Amidst the boringness and offsetting oddities of the Globalsoft world, the society's leader known as the Killer Queen, a half human-half video game character who downloaded herself into being, portrayed by Jacqueline B. Arnold, added a sufficient amount of spark. Arnold's imperiously wicked manner and thunderously powerful vocal performance of such Queen songs as "Fat Bottomed Girls" and "Another One Bites the Dust" endow the production with an electric force that proved mostly satisfying.

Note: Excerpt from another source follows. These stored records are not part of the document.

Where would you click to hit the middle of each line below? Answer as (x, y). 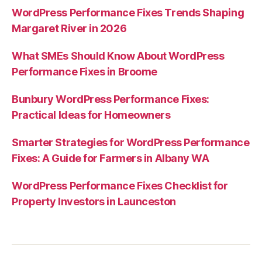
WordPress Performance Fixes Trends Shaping (128, 13)
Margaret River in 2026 (69, 28)
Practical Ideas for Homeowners (91, 115)
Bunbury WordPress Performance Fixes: (111, 99)
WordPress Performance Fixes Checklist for (120, 186)
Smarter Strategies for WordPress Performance (131, 142)
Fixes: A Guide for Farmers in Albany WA (111, 158)
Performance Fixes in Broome (85, 72)
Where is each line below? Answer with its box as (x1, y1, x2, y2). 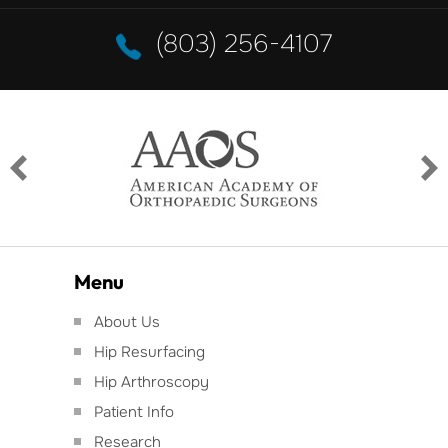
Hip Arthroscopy (94, 371, 209, 392)
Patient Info (94, 401, 174, 422)
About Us (94, 311, 160, 332)
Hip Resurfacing (94, 341, 205, 362)
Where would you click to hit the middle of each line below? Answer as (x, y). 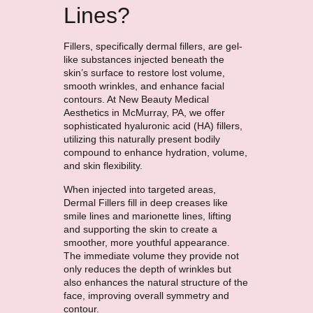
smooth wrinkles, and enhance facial (144, 86)
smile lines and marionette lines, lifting (147, 216)
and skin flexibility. (103, 166)
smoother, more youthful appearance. (146, 242)
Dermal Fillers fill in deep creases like (145, 202)
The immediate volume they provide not (151, 255)
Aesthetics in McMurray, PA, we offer (144, 113)
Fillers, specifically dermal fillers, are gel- (153, 46)
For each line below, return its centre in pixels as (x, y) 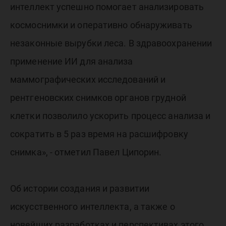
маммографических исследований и (88, 80)
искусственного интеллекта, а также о (93, 207)
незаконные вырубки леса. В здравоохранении (111, 43)
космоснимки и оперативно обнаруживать (101, 25)
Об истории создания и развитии (80, 189)
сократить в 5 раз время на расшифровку (99, 134)
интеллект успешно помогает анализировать (107, 7)
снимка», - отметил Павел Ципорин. (86, 152)
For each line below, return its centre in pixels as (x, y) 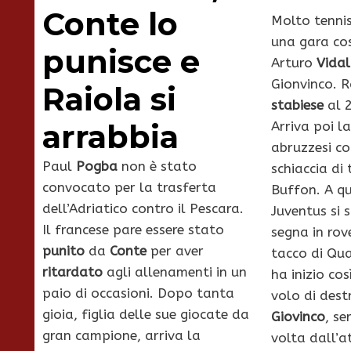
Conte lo (110, 24)
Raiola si (109, 100)
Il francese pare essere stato (133, 230)
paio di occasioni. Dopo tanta (138, 293)
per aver (175, 251)
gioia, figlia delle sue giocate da (146, 315)
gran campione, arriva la (121, 336)
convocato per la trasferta (129, 188)
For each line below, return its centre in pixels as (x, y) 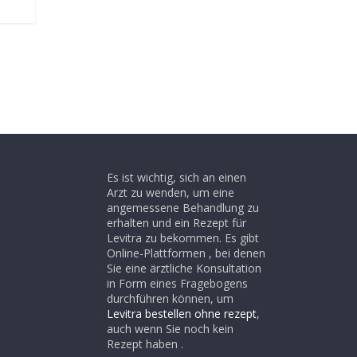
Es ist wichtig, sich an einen (177, 177)
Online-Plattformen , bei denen (186, 253)
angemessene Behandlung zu (183, 207)
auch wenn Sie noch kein (170, 328)
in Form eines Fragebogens (177, 283)
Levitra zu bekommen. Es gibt (183, 237)
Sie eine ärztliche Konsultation (184, 268)
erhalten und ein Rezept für (177, 222)
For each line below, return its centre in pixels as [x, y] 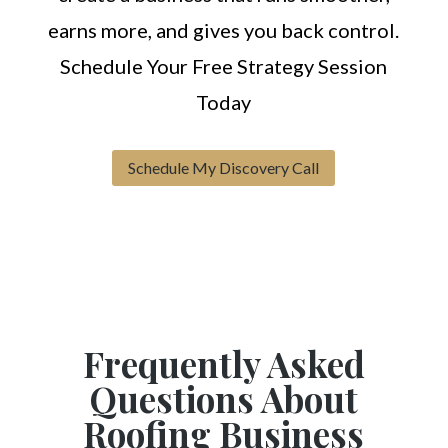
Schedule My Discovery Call [224, 168]
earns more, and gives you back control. [224, 29]
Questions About [223, 399]
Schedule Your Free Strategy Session [224, 65]
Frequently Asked [223, 364]
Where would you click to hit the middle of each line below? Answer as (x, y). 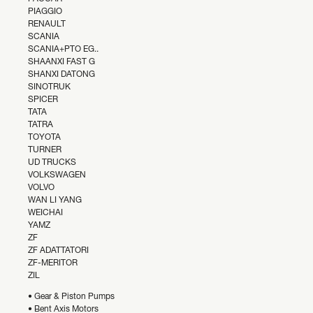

Once audiences journeyed with the musical's heroic duo to the barren part of the iPlanet known as the Wasteland and into the community of the Bohemians, a transformative aura overtook the plot. Amongst the Bohemians, a genuine sense of effervescence, realness and generous amounts of comedy abounded. Standing out as the rock-loving clan's two most endearing and entertaining members, Jared Zirilli, named after pop star Britney Spears, brought a highly amusing and kindly spirit to the stage. Ryan Knowles as Buddy, a name paying homage to rock 'n' roll legend Buddy Holly and his band the Crickets, exuded a totally free-spirited and zanily humorous nature, especially as he expounded upon the wondrously mysterious treasures he owns, such as a video tape, or as his Buddy would pronounce it, "vidayo tappee."
Uniquely designed lighting and the use of computer-generated images created an unordinary world full of danger and intrigue, while the production's costumes and wigs evoked both the otherworldliness of the Globalsoft society and of the 1980s rocker-inspired attire of the Bohemians, many of whom were clothed as famous 1980s music stars, such as Michael Jackson and Boy George.
Due to the somewhat lagging and mishandled unserious moments within the plot, especially, and the inconsistently smooth transitions into songs, "We Will Rock You" didn't emerge as the champion of musical theater. However, its very strong message warning of the enormous influence of social media and technology on society holds pertinent value for today's audiences, and recent pop cultural events mentioned in the musical, such as Miley Cyrus' recent twerking episode, may help to make the material more relatable to audiences. Most importantly the musical did just as its title states. The amplification of the production's live band that sometimes appeared onstage showed no mercy on the eardrums, and the boundless energy of the cast made certain that audiences were rocked.